Copy nothing but the text: reproduce each line of the listing exactly and leave the pictures out.

**EXERCISE INPUTS:**
----------------

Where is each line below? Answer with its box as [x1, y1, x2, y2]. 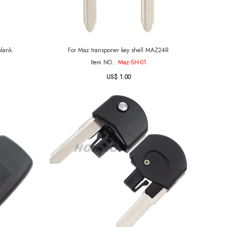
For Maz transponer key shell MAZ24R [68, 46, 169, 55]
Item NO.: [90, 58, 118, 67]
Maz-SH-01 [118, 58, 146, 67]
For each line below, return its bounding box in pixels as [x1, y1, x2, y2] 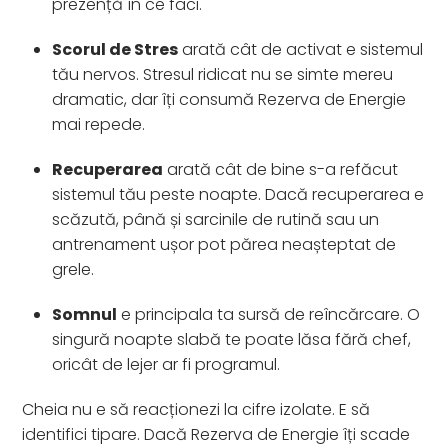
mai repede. [52, 112, 146, 136]
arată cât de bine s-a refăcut [163, 157, 399, 181]
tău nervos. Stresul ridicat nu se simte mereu [52, 62, 394, 86]
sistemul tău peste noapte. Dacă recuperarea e [52, 182, 425, 206]
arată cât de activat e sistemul [178, 37, 424, 61]
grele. [52, 257, 95, 281]
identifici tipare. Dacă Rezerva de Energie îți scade [22, 422, 411, 446]
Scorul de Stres [52, 37, 179, 61]
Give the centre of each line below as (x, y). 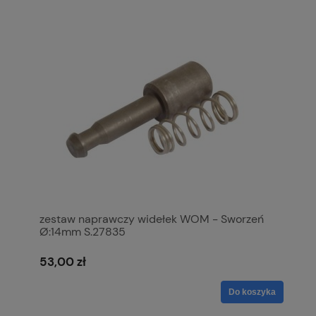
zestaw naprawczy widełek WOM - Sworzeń (152, 219)
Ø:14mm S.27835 (83, 231)
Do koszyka (252, 292)
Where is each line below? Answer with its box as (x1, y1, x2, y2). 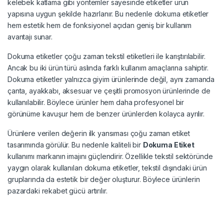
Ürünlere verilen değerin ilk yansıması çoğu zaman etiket (7, 129, 190, 138)
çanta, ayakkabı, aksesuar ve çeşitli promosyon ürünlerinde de (7, 86, 210, 95)
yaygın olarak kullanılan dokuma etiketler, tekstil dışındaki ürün (7, 163, 207, 172)
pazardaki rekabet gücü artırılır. (7, 186, 107, 195)
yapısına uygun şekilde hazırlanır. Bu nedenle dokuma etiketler (7, 9, 209, 18)
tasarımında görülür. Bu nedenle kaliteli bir (7, 140, 143, 149)
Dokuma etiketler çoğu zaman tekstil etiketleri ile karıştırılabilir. (7, 52, 205, 61)
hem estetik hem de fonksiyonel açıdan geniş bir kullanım (7, 21, 192, 30)
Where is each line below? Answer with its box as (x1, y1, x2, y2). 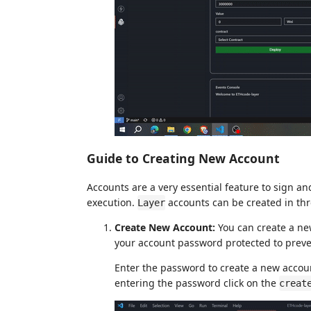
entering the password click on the (115, 276, 279, 289)
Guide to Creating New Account (87, 149, 280, 167)
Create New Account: (115, 221, 215, 234)
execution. (87, 196, 137, 209)
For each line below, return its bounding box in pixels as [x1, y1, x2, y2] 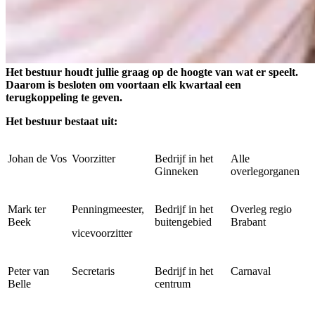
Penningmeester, [72, 203, 144, 216]
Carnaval [231, 265, 271, 278]
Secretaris [72, 265, 115, 278]
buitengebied [155, 216, 212, 229]
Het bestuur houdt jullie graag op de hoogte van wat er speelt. [6, 66, 298, 79]
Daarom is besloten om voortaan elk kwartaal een [6, 79, 241, 91]
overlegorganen [231, 165, 300, 178]
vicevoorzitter [72, 227, 132, 240]
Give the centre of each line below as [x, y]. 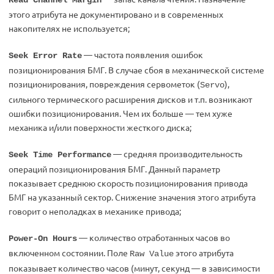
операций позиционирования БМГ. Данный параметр [114, 169]
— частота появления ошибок [143, 54]
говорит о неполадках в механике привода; [95, 211]
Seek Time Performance [60, 155]
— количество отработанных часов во [154, 237]
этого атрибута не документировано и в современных [116, 14]
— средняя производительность [177, 154]
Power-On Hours [43, 239]
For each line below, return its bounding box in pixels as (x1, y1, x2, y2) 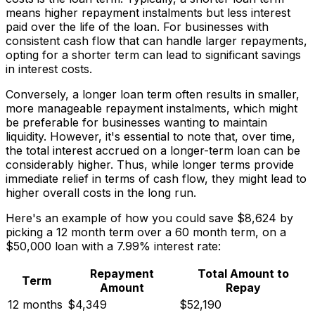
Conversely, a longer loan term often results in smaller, (6, 87, 300, 102)
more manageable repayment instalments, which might (6, 101, 297, 116)
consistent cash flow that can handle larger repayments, (6, 34, 307, 49)
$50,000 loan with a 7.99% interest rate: (6, 239, 221, 254)
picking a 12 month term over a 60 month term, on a (6, 225, 286, 240)
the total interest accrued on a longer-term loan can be (6, 143, 300, 158)
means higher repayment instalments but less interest (6, 6, 290, 20)
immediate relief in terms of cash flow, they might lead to (6, 172, 307, 186)
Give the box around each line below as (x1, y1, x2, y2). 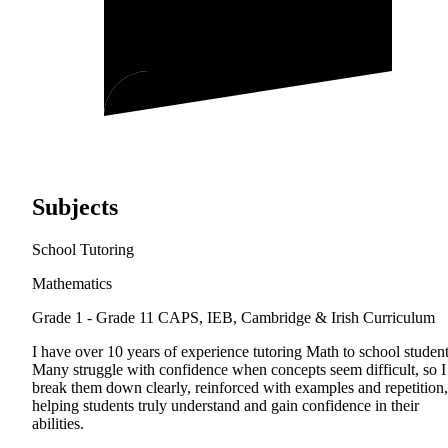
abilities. (32, 415, 84, 433)
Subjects (32, 194, 118, 221)
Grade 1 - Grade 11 (32, 309, 154, 327)
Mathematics (32, 275, 112, 293)
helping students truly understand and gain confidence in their (32, 397, 419, 415)
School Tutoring (32, 241, 134, 259)
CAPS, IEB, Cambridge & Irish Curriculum (158, 309, 435, 327)
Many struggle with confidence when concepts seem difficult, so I (32, 361, 446, 379)
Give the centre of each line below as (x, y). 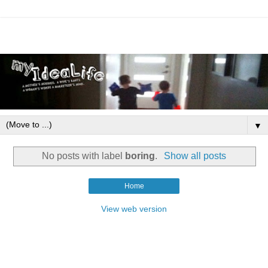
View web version (134, 209)
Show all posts (195, 156)
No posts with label (84, 156)
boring (140, 156)
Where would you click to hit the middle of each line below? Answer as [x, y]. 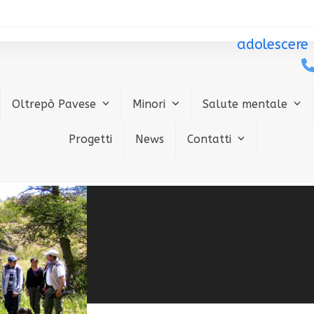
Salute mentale [246, 104]
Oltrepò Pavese [55, 104]
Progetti [90, 139]
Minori [151, 104]
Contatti [211, 139]
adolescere [273, 45]
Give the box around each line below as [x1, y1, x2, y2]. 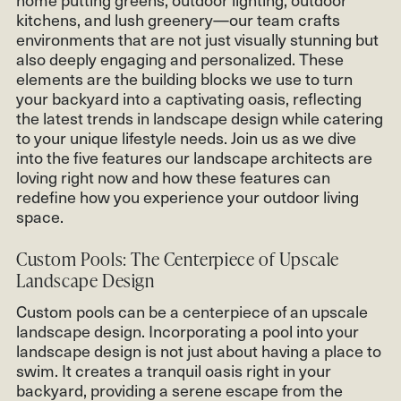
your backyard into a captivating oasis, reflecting [16, 85, 362, 110]
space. [16, 203, 64, 228]
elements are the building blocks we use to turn [16, 65, 353, 90]
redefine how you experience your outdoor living [16, 183, 359, 209]
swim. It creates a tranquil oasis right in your [16, 357, 331, 382]
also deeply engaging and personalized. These [16, 46, 344, 71]
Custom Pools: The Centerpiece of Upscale [16, 245, 340, 271]
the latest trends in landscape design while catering [16, 105, 383, 130]
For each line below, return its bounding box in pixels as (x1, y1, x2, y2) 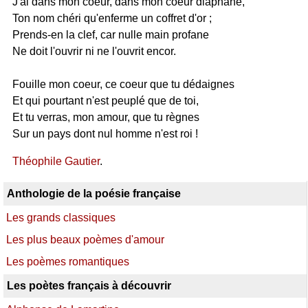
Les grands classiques (6, 212, 115, 223)
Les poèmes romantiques (6, 256, 129, 267)
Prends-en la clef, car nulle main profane (12, 29, 209, 41)
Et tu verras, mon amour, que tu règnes (12, 111, 199, 123)
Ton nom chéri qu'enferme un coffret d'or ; (12, 12, 212, 24)
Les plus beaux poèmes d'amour (6, 234, 164, 245)
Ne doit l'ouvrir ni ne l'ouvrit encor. (12, 45, 176, 57)
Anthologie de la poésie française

----------------

**SOLUTION FOR THIS EXERCISE:**
Where is each line below? Answer with its box as [x1, y1, x2, y2]. 
For Maz transponer key shell MAZ24R [68, 46, 169, 55]
Item NO.: [90, 58, 118, 67]
Maz-SH-01 [118, 58, 146, 67]
For each line below, return its bounding box in pixels as [x1, y1, x2, y2] 
mai repede. [52, 112, 146, 136]
arată cât de bine s-a refăcut [163, 157, 399, 181]
tău nervos. Stresul ridicat nu se simte mereu [52, 62, 394, 86]
sistemul tău peste noapte. Dacă recuperarea e [52, 182, 425, 206]
arată cât de activat e sistemul [178, 37, 424, 61]
grele. [52, 257, 95, 281]
identifici tipare. Dacă Rezerva de Energie îți scade [22, 422, 411, 446]
Scorul de Stres [52, 37, 179, 61]
Give the centre of each line below as (x, y). 
zestaw naprawczy widełek WOM - Sworzeń (152, 219)
Ø:14mm S.27835 (83, 231)
Do koszyka (252, 292)
Where is each line below? Answer with its box as (x1, y1, x2, y2). 
Ürünlere verilen değerin ilk yansıması çoğu zaman etiket (7, 129, 190, 138)
çanta, ayakkabı, aksesuar ve çeşitli promosyon ürünlerinde de (7, 86, 210, 95)
yaygın olarak kullanılan dokuma etiketler, tekstil dışındaki ürün (7, 163, 207, 172)
pazardaki rekabet gücü artırılır. (7, 186, 107, 195)
yapısına uygun şekilde hazırlanır. Bu nedenle dokuma etiketler (7, 9, 209, 18)
tasarımında görülür. Bu nedenle kaliteli bir (7, 140, 143, 149)
Dokuma etiketler çoğu zaman tekstil etiketleri ile karıştırılabilir. (7, 52, 205, 61)
hem estetik hem de fonksiyonel açıdan geniş bir kullanım (7, 21, 192, 30)
Where is each line below? Answer with its box as (x1, y1, x2, y2). 
entering the password click on the (115, 276, 279, 289)
Guide to Creating New Account (87, 149, 280, 167)
Create New Account: (115, 221, 215, 234)
execution. (87, 196, 137, 209)
For each line below, return its bounding box in pixels as [x1, y1, x2, y2] 
Penningmeester, [72, 203, 144, 216]
Carnaval [231, 265, 271, 278]
Secretaris [72, 265, 115, 278]
buitengebied [155, 216, 212, 229]
Het bestuur houdt jullie graag op de hoogte van wat er speelt. [6, 66, 298, 79]
Daarom is besloten om voortaan elk kwartaal een [6, 79, 241, 91]
overlegorganen [231, 165, 300, 178]
vicevoorzitter [72, 227, 132, 240]
Give the centre of each line below as [x, y]. 
операций позиционирования БМГ. Данный параметр [114, 169]
— частота появления ошибок [143, 54]
говорит о неполадках в механике привода; [95, 211]
Seek Time Performance [60, 155]
— количество отработанных часов во [154, 237]
этого атрибута не документировано и в современных [116, 14]
— средняя производительность [177, 154]
Power-On Hours [43, 239]
For each line below, return its bounding box in pixels as (x1, y1, x2, y2) 
Conversely, a longer loan term often results in smaller, (6, 87, 300, 102)
more manageable repayment instalments, which might (6, 101, 297, 116)
consistent cash flow that can handle larger repayments, (6, 34, 307, 49)
$50,000 loan with a 7.99% interest rate: (6, 239, 221, 254)
picking a 12 month term over a 60 month term, on a (6, 225, 286, 240)
the total interest accrued on a longer-term loan can be (6, 143, 300, 158)
means higher repayment instalments but less interest (6, 6, 290, 20)
immediate relief in terms of cash flow, they might lead to (6, 172, 307, 186)
Give the box around each line below as (x1, y1, x2, y2). 
abilities. (32, 415, 84, 433)
Subjects (32, 194, 118, 221)
Grade 1 - Grade 11 (32, 309, 154, 327)
Mathematics (32, 275, 112, 293)
helping students truly understand and gain confidence in their (32, 397, 419, 415)
School Tutoring (32, 241, 134, 259)
CAPS, IEB, Cambridge & Irish Curriculum (158, 309, 435, 327)
Many struggle with confidence when concepts seem difficult, so I (32, 361, 446, 379)
Give the centre of each line below as (x, y). 
View web version (134, 209)
Show all posts (195, 156)
No posts with label (84, 156)
boring (140, 156)
Where would you click to hit the middle of each line below? Answer as [x, y]. 
Salute mentale [246, 104]
Oltrepò Pavese [55, 104]
Progetti [90, 139]
Minori [151, 104]
Contatti [211, 139]
adolescere [273, 45]
Give the box around each line below as [x1, y1, x2, y2]. 
your backyard into a captivating oasis, reflecting [16, 85, 362, 110]
space. [16, 203, 64, 228]
elements are the building blocks we use to turn [16, 65, 353, 90]
redefine how you experience your outdoor living [16, 183, 359, 209]
swim. It creates a tranquil oasis right in your [16, 357, 331, 382]
also deeply engaging and personalized. These [16, 46, 344, 71]
Custom Pools: The Centerpiece of Upscale [16, 245, 340, 271]
the latest trends in landscape design while catering [16, 105, 383, 130]
For each line below, return its bounding box in pixels as (x1, y1, x2, y2) 
Les grands classiques (6, 212, 115, 223)
Les poèmes romantiques (6, 256, 129, 267)
Prends-en la clef, car nulle main profane (12, 29, 209, 41)
Et tu verras, mon amour, que tu règnes (12, 111, 199, 123)
Ton nom chéri qu'enferme un coffret d'or ; (12, 12, 212, 24)
Les plus beaux poèmes d'amour (6, 234, 164, 245)
Ne doit l'ouvrir ni ne l'ouvrit encor. (12, 45, 176, 57)
Anthologie de la poésie française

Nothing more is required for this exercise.